The one line that matters

The LLM does not remember you. Every request is a fresh mouth with no history. If your app feels like it remembers, that's because you — the person building it — sent the history back in every single call.

That is the whole memory story. Everything else — buffer, summary, vector, entity, session, cache, Mem0, Zep, MemGPT — is just how you decide to package what you send back.

So the real question in production is never "does the model remember" (it doesn't). The real question is: what subset of past information do I stuff into this next prompt, so the model can behave as if it does?
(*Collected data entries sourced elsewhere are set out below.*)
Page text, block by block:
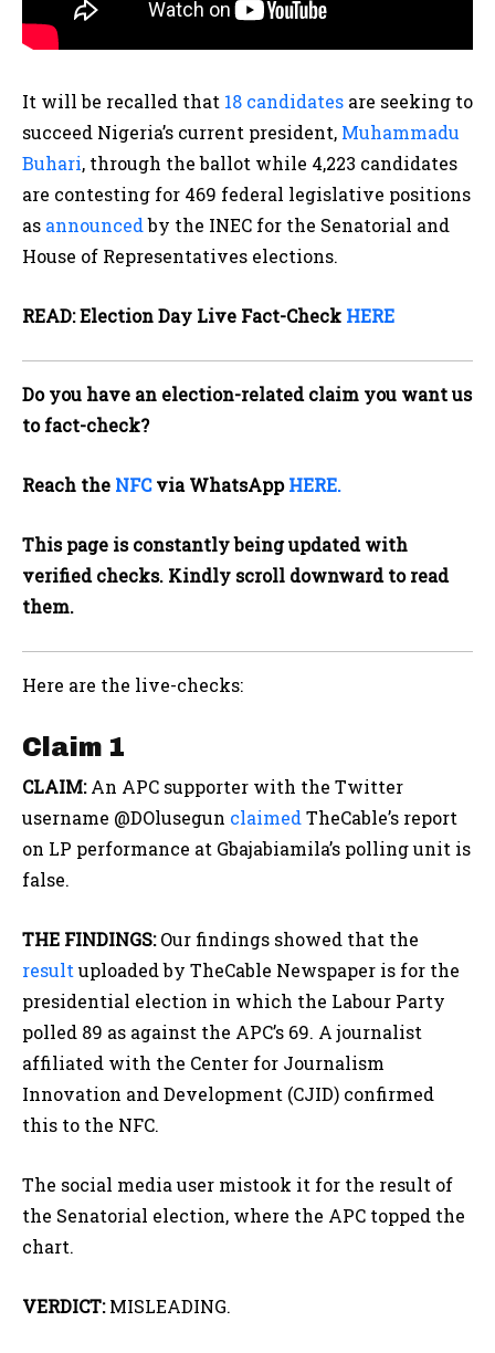
It will be recalled that 18 candidates are seeking to
succeed Nigeria’s current president, Muhammadu
Buhari, through the ballot while 4,223 candidates
are contesting for 469 federal legislative positions
as announcedby the INEC for the Senatorial and
House of Representatives elections.
READ: Election Day Live Fact-Check HERE
Do you have an election-related claim you want us
to fact-check?
Reach the NFCvia WhatsAppHERE.
This page is constantly being updated with
verified checks. Kindly scroll downward to read
them.
Here are the live-checks:
Claim 1
CLAIM:An APC supporter with the Twitter
username @DOlusegun claimedTheCable’s report
on LP performance at Gbajabiamila’s polling unit is
false.
THE FINDINGS:Our findings showed that the
resultuploaded by TheCable Newspaper is for the
presidential election in which the Labour Party
polled 89 as against the APC’s 69. A journalist
affiliated with the Center for Journalism
Innovation and Development (CJID) confirmed
this to the NFC.
The social media user mistook it for the result of
the Senatorial election, where the APC topped the
chart.
VERDICT:MISLEADING.
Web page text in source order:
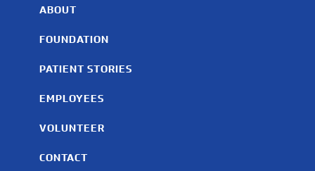
ABOUT
FOUNDATION
PATIENT STORIES
EMPLOYEES
VOLUNTEER
CONTACT
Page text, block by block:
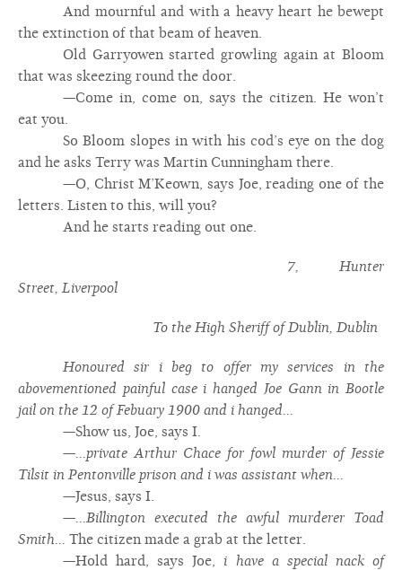
And mournful and with a heavy heart he bewept
the extinction of that beam of heaven.
Old Garryowen started growling again at Bloom
that was skeezing round the door.
—Come in, come on, says the citizen. He won’t
eat you.
So Bloom slopes in with his cod’s eye on the dog
and he asks Terry was Martin Cunningham there.
—O, Christ M’Keown, says Joe, reading one of the
letters. Listen to this, will you?
And he starts reading out one.
7, Hunter
Street, Liverpool
To the High Sheriff of Dublin, Dublin
Honoured sir i beg to offer my services in the
abovementioned painful case i hanged Joe Gann in Bootle
jail on the 12 of Febuary 1900 and i hanged...
—Show us, Joe, says I.
—...private Arthur Chace for fowl murder of Jessie
Tilsit in Pentonville prison and i was assistant when...
—Jesus, says I.
—...Billington executed the awful murderer Toad
Smith... The citizen made a grab at the letter.
—Hold hard, says Joe,i have a special nack of
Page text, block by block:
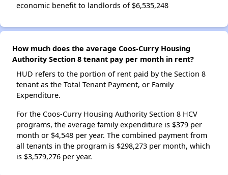
economic benefit to landlords of $6,535,248
How much does the average Coos-Curry Housing
Authority Section 8 tenant pay per month in rent?
HUD refers to the portion of rent paid by the Section 8
tenant as the Total Tenant Payment, or Family
Expenditure.
For the Coos-Curry Housing Authority Section 8 HCV
programs, the average family expenditure is $379 per
month or $4,548 per year. The combined payment from
all tenants in the program is $298,273 per month, which
is $3,579,276 per year.

Why memory is a first-class concern

Three constraints collide the moment you go past a demo:

  1. The model is stateless. Same input → same output distribution. No hidden variables carrying over.
  2. The context window is finite. Even at 200k or 1M tokens, it's not free — every token costs money and latency. You can't just append forever.
  3. Users expect continuity. They expect the app to remember their name from yesterday, the file they uploaded last week, the tone they prefer.

Memory is the layer that reconciles those three things. It decides what to keep, what to compress, what to forget, and what to look up on demand.

Diagram of AI agent memory hierarchy — short-term (working), long-term (episodic, semantic, procedural), and how they relate to the LLM context window.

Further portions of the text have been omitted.